**Task requirements:**
Scan the records below for the line with "Socomec NETYS RT Rackmount 1700VA / 1350W UPS" and the line with "Non-Woven Flap Wheels", and retype that range exactly, both ends included, pictures excepted.

***

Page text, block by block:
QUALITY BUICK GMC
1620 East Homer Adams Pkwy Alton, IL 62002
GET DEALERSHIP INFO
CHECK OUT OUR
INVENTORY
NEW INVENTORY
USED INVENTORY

***

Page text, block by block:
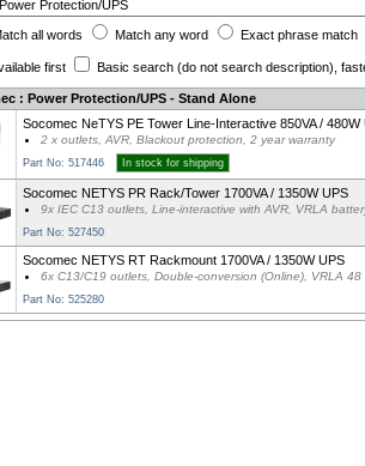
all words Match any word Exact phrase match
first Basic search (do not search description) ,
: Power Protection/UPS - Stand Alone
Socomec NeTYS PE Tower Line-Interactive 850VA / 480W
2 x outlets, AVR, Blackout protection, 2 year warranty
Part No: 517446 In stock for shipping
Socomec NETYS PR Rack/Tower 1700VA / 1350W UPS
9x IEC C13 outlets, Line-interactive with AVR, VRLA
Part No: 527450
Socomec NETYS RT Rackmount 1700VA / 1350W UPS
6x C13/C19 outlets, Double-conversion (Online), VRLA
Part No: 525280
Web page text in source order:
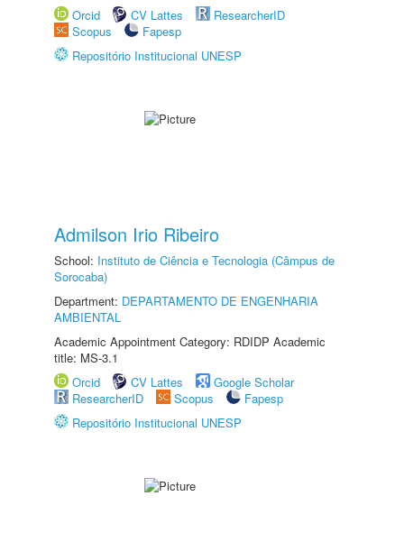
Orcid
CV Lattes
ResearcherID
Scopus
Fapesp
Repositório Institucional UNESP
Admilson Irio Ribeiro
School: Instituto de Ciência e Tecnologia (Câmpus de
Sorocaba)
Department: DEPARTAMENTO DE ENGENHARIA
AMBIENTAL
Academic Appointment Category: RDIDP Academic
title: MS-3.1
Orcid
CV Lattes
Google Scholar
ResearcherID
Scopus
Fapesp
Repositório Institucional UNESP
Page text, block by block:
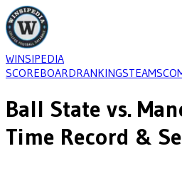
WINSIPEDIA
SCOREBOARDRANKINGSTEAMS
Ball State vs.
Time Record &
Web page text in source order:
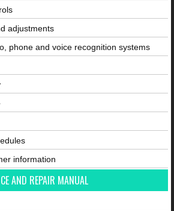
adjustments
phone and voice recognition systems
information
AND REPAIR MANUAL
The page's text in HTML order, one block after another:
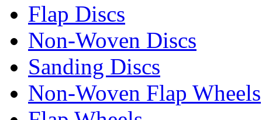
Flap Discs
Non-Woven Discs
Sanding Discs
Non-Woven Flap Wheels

***

**Written response:**
Socomec NETYS RT Rackmount 1700VA / 1350W UPS
6x C13/C19 outlets, Double-conversion (Online), VRLA
Part No: 525280
Web page text in source order:
Orcid
CV Lattes
ResearcherID
Scopus
Fapesp
Repositório Institucional UNESP
Admilson Irio Ribeiro
School: Instituto de Ciência e Tecnologia (Câmpus de
Sorocaba)
Department: DEPARTAMENTO DE ENGENHARIA
AMBIENTAL
Academic Appointment Category: RDIDP Academic
title: MS-3.1
Orcid
CV Lattes
Google Scholar
ResearcherID
Scopus
Fapesp
Repositório Institucional UNESP
Page text, block by block:
WINSIPEDIA
SCOREBOARDRANKINGSTEAMS
Ball State vs.
Time Record &
Web page text in source order:
adjustments
phone and voice recognition systems
information
AND REPAIR MANUAL
The page's text in HTML order, one block after another:
Flap Discs
Non-Woven Discs
Sanding Discs
Non-Woven Flap Wheels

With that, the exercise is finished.